Visual Supports at Home for Children with ASD: Using Parent and Staff Experiences to Develop and Pilot a Brief Intervention

Poster Presentation
Friday, May 11, 2018: 11:30 AM-1:30 PM
Hall Grote Zaal (de Doelen ICC Rotterdam)
M. Rutherford1,2, J. Baxter3, L. Johnston3 and Z. Grayson2, (1)Health Sciences, Queen Margaret University, Edinburgh, United Kingdom, (2)Speech and Language Therapy Department, NHS Lothian, Edinburgh, United Kingdom, (3)Additional Support for Learning Service, City of Edinburgh Council, Edinburgh, United Kingdom

Visual Supports are one of the evidence based psychosocial interventions recommended in clinical guidelines for ASD and commonly used in school settings to support individuals with ASD to understand expectations, to reduce anxiety and to participate purposefully in daily life. Their use is reported across intervention paradigms. However, there is very little evidence about how parents and carers of children or adults with ASD are or should be, supported to access and use these at home or in the community. There is also a lack of comprehensive, evidence based guidance or ready-made resources for professionals.


We aim to:

  1. explore experiences of parents, carers and staff in relation to access to relevant visual supports
  2. explore how practical knowledge of home visual supports is shared with families in ways that enables use
  3. develop and evaluate a Home Visual Support Project model for practice


Following a systematic literature review, questionnaires and focus groups were conducted with parents/ carers of children with ASD (aged 2-12 years) and a multi-professional group of staff working in specialist roles with children with additional support needs and their families (n=22).

The results of the questionnaires (n=101) informed the content of the focus group discussion. This centred around challenges and solutions related to timely access to the right visual supports and reasonable support to start and maintain their use. Focus group data were transcribed and thematic analysis undertaken. Outcomes were used to develop resources and a model for practice, which could be easily delivered within current UK public service provision.

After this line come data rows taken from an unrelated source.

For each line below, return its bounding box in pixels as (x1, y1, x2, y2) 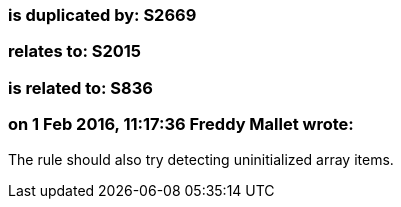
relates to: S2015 (8, 41, 142, 62)
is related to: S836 (8, 77, 153, 98)
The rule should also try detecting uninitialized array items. (8, 150, 394, 168)
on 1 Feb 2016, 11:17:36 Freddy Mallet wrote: (8, 114, 354, 135)
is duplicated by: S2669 (8, 5, 197, 25)
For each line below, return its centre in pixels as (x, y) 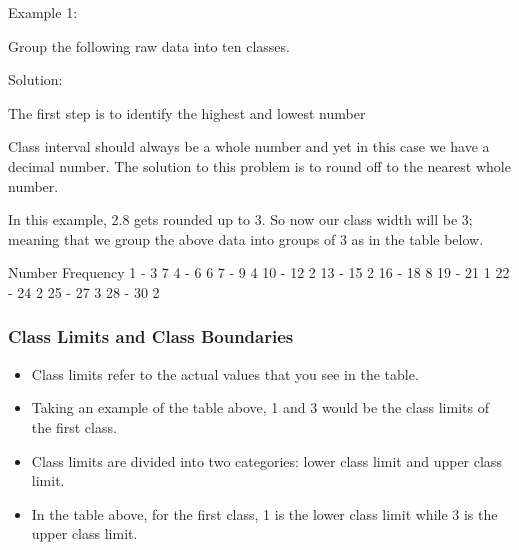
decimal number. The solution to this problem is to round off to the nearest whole (259, 165)
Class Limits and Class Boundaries (151, 336)
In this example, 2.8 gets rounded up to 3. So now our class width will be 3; (240, 219)
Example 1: (43, 12)
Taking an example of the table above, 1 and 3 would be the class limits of (260, 407)
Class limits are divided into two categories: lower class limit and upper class (266, 460)
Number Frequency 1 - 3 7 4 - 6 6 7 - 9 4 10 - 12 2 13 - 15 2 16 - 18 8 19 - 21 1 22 (259, 272)
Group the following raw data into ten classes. (149, 45)
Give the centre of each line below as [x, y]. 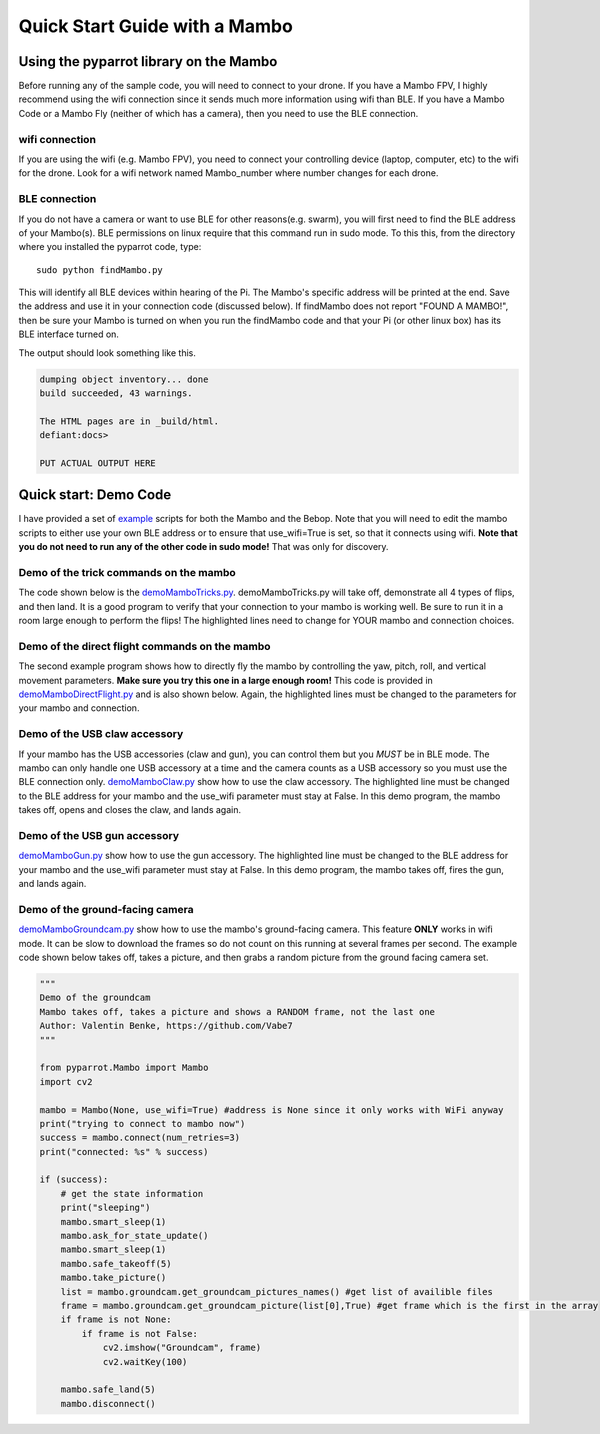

  1. Key themes generated between families and professionals were remarkably similar and were:
  • Participation focussed
    • Considering child’s opportunities and motivation
    • Providing supports relevant to the child within their environment
  • Knowledge and understanding
    • Information
    • Training for families and staff
  • Resources
    • Accessibility of a range of visual supports
    • Means of creating individualised resources
    • Need for a forum to discuss how to adapt to needs as they change over time
  • Support to families
    • Individualised support and planning
    • Timely support
    • Structured processes to gather information
    • Developmentally appropriate visual supports, linked to current priorities for the child and family
    • Consistency between home, school and community settings

2. Parent and Staff resources (for 3 stages of development) and a model for practice were developed and these will be available for demonstration at the conference.

3. Pilot evaluation results for 30 parents using qualitative and quantitative parent measures will be reported.


The mixed methodology provided an effective means of identifying challenges and solutions to the mismatch between provision of visual supports in home, school and community settings. Key themes generated were used to develop resources for practice, which were participation focussed; share knowledge and information; provide access to practical resources and support to families. The methodology and results from this research may be used to inform low-cost service provision in other countries.